Vyrill is basically pre-revenue — but not for long. By the end of this year, it expects to average $1.5 million in revenue on an annual basis. And next year, revenues should be much bigger.
Google-like But Much Better
Vyrill’s investment opportunity is Google-like — but even better in one important respect. When Google had its initial public offering (IPO), its shares went for $85 each, giving it a total valuation of $23 billion. And the investors who got in that first day made out. For every dollar they invested, they pocketed more than $40.
There’s nothing wrong with a 40X return. But it’s not 100X or 1,000X startup investors expect. Then again, you and I wouldn’t have been able to invest in Google during its startup days. That right was reserved for institutional investors. But we can invest in Vyrill.
Vyrill’s valuation is capped at $8 million. You’re getting shares for pennies on the dollar because you’re investing while it’s still a startup.
It’s entirely possible that Vyrill may never reach Google’s level . But it doesn’t have to. The video e-commerce space is big enough for multiple companies to grow into very large enterprises. Vyrill doesn’t have to be the biggest. If it’s merely among the biggest, your returns would be unbelievable.

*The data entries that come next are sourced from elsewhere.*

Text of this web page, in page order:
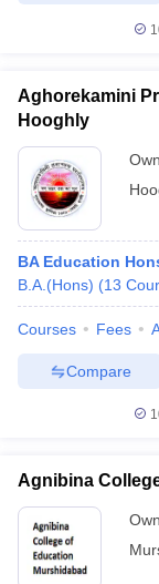
Aghorekamini
Hooghly
BA Education
B.A.(Hons) (13
Courses Fees
Compare
Agnibina
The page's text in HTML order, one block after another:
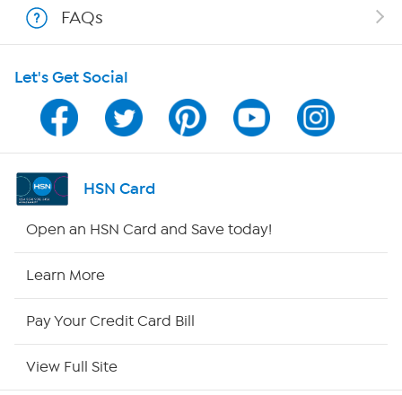
Shop With HSN
HSN on Mobile
Program Guide
Channel Finder
FAQs
Let's Get Social
HSN Card
Open an HSN Card and Save today!
Learn More
Pay Your Credit Card Bill
View Full Site
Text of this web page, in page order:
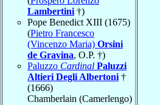
Lambertini †)
Pope Benedict XIII (1675)
(Pietro Francesco
(Vincenzo Maria) Orsini
de Gravina, O.P. †)
Paluzzo Cardinal Paluzzi
Altieri Degli Albertoni †
(1666)
Chamberlain (Camerlengo)
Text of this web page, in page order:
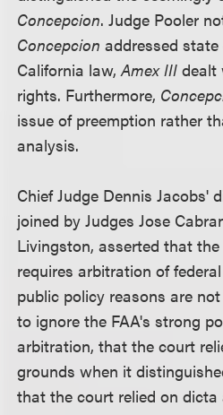
Concepcion. Judge Pooler
Concepcion addressed
California law,Amex III dealt
rights. Furthermore,
issue of preemption rather
analysis.
Chief Judge Dennis Jacobs'
joined by Judges Jose
Livingston, asserted that
requires arbitration of
public policy reasons are
to ignore the FAA's strong
arbitration, that the court
grounds when it
that the court relied on
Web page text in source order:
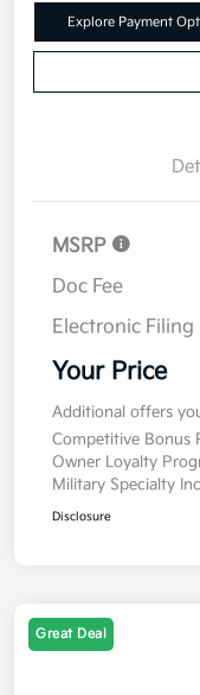
Explore Payment
MSRP
Doc Fee
Electronic Filing
Your Price
Additional offers
Competitive Bonus
Owner Loyalty
Military Specialty
Disclosure
Great Deal
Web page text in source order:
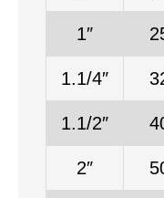
1″
1.1/4″
1.1/2″
2″

Right now it’s doing better than that. Vyrill is head of the pack. It’s in absolutely no danger of giving up its lead in the foreseeable future. It’s going to be hard for other companies to catch up.
And it’s led by two outstanding entrepreneurs. CEO and co-founder Ajay Bam has successfully launched multiple new products. Previously he built and sold a VC-backed mobile shopping app company. CTO and co-founder Dr. Barbara Rosario has a Ph.D in AI,machine learning and natural language processing from U.C. Berkeley and was a top research scientist at Intel Research.

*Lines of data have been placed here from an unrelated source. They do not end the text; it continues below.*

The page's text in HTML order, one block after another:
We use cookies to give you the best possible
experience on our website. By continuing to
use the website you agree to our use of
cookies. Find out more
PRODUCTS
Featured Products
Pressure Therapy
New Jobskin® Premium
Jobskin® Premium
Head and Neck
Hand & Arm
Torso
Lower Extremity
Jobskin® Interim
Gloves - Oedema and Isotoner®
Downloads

All this should be music to investors’ ears. This outstanding opportunity has attracted investments from executives at Airbnb, Apple and Pinterest, among other companies. Turns out, investing in the next Google isn’t pure fantasy after all.
How to Invest
Vyrill is raising up to $1.07 million in this round of funding on Wefunder. You’ll need to sign up for an account there if you haven’t yet.
Once you’re signed in to Wefunder, head over to the Vyrill raise page. Now enter the amount you want to invest and click the green “Invest” button on the right-hand side of the screen. The minimum investment on this deal is $2500.
This opportunity, like all early-stage investments, is risky. Early-stage investments often fail. Vyrill might need to raise another round of funding in a year or two, if not sooner.
If it executes well, this shouldn’t be a problem. But that’s a risk worth considering when investing in early-stage companies. The investment you’re making is NOT liquid. Expect to hold your position for five to 10 years. An earlier exit is always possible but should not be expected.
All that said, I believe Vyrill offers an attractive risk-reward ratio.